IT'S AN idyllic beach that wouldn't look out of place in a brochure for the Caribbean. Golden sands backed by luxuriantly-verdant forest run down to warm blue seas. The air is clear and baking enough for the most demanding of sunbathers and, best of all, there is not a building, or a person, in sight.
But this is not the West Indies or the Far East. This is Kent Beach on the coast of Sierra Leone, the West African country that tourism forgot.
Not for much longer.
Kent Beach - named by the British who ruled the former colony until 1961 - is expected to be at the forefront of a new tourism boom. And the battle for the spoils has just begun.
Villagers in nearby poor fishing communities are angry that senior Anglican church officials are attempting to annex the beach for their own use.
Concrete posts that will support a fence have already appeared on the access road and the suspicion is that a land-grab is taking place in advance of interest from foreign developers of exclusive resorts for wealthy western tourists.
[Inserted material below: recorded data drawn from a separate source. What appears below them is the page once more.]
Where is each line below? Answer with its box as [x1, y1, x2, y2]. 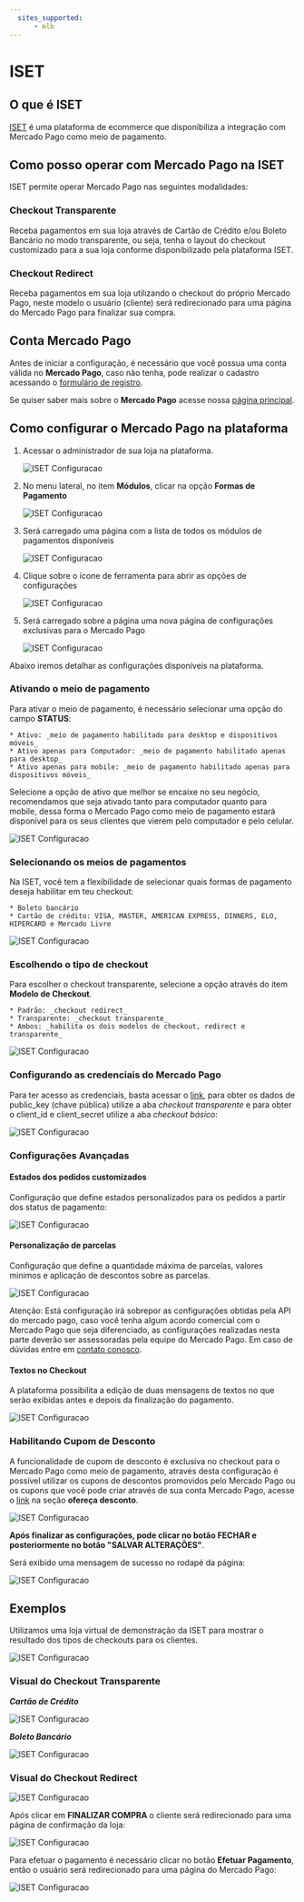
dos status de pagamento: [9, 1201, 107, 1212]
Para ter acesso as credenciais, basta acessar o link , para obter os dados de [9, 1089, 296, 1100]
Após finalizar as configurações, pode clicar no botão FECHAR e [9, 1530, 257, 1541]
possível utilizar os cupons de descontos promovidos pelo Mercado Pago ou [9, 1475, 296, 1486]
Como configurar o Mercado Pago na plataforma [9, 420, 289, 437]
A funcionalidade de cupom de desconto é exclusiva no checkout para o [9, 1455, 280, 1466]
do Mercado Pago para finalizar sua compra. [9, 307, 177, 318]
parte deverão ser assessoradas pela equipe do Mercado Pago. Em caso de [9, 1334, 293, 1345]
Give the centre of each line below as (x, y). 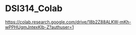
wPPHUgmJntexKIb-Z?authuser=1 (40, 27)
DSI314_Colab (34, 9)
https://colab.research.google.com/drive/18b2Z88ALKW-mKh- (68, 22)
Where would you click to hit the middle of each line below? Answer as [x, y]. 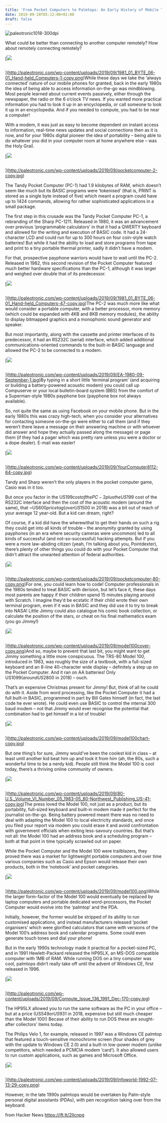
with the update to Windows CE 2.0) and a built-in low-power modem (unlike [83, 1045]
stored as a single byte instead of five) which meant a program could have [81, 196]
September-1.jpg [22, 380]
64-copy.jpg [18, 472]
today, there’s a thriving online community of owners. [60, 769]
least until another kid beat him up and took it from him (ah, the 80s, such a [82, 759]
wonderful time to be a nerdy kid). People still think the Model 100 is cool [80, 764]
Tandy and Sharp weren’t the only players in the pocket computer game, [79, 482]
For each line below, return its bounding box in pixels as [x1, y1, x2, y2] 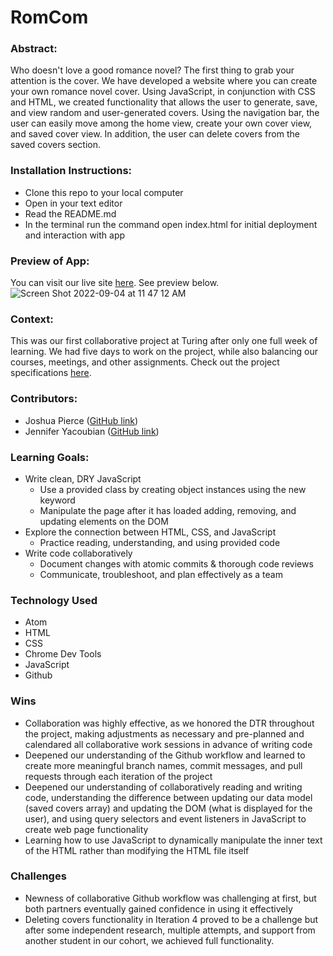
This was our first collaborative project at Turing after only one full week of [10, 335, 318, 347]
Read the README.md [24, 207, 117, 220]
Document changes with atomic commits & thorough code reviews [39, 557, 314, 570]
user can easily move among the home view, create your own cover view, [10, 117, 313, 130]
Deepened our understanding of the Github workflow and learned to [24, 749, 306, 761]
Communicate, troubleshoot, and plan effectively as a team [39, 568, 283, 580]
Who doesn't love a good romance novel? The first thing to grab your [10, 64, 295, 76]
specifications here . [10, 367, 92, 379]
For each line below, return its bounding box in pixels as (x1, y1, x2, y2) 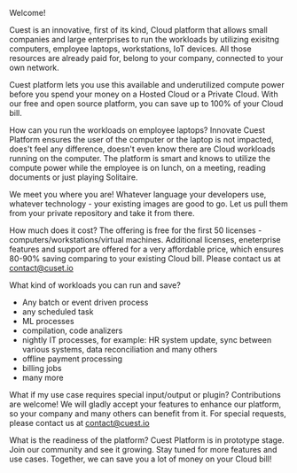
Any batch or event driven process (21, 297, 149, 307)
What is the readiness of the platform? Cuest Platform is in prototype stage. (9, 435, 285, 446)
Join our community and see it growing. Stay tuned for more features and (9, 445, 277, 454)
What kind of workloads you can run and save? (9, 280, 182, 291)
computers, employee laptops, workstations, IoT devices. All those (9, 43, 252, 54)
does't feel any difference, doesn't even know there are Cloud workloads (9, 143, 276, 154)
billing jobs (21, 363, 62, 373)
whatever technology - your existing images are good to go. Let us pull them (9, 198, 288, 209)
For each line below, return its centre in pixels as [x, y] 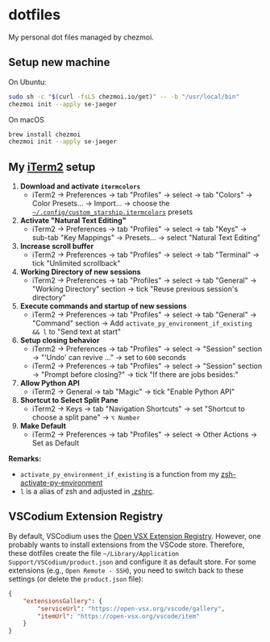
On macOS [26, 119]
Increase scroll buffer [57, 246]
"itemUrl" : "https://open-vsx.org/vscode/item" [118, 616]
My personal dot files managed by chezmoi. [81, 37]
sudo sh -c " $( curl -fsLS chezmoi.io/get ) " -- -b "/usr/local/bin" [124, 97]
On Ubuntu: [27, 81]
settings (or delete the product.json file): [76, 578]
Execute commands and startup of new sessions [103, 306]

One prominent Sierra Leonean, who did not wish to be identified in a country still recovering from a bitter 10-year civil war, said villagers in the nearby fishing communities had claimed church officials had persuaded village elders that the church had always owned the beach and its surroundings.
"There is a lot of anger in the villages because they make their living from the beach and they are worried that they will no longer be able to go there," he said.
"One day the tourism industry will come and whoever owns the beach will benefit."
That Sierra Leone is about to be reinvented as one of global tourism's new hotspots is not in doubt. In the 1970s, following the handover by the British, who established the colony in the 18th-century to resettle freed slaves from the Americas, French entrepreneurs built a series of small resorts on the pristine string of white, black and golden sand beaches that stretch down the Freetown peninsular.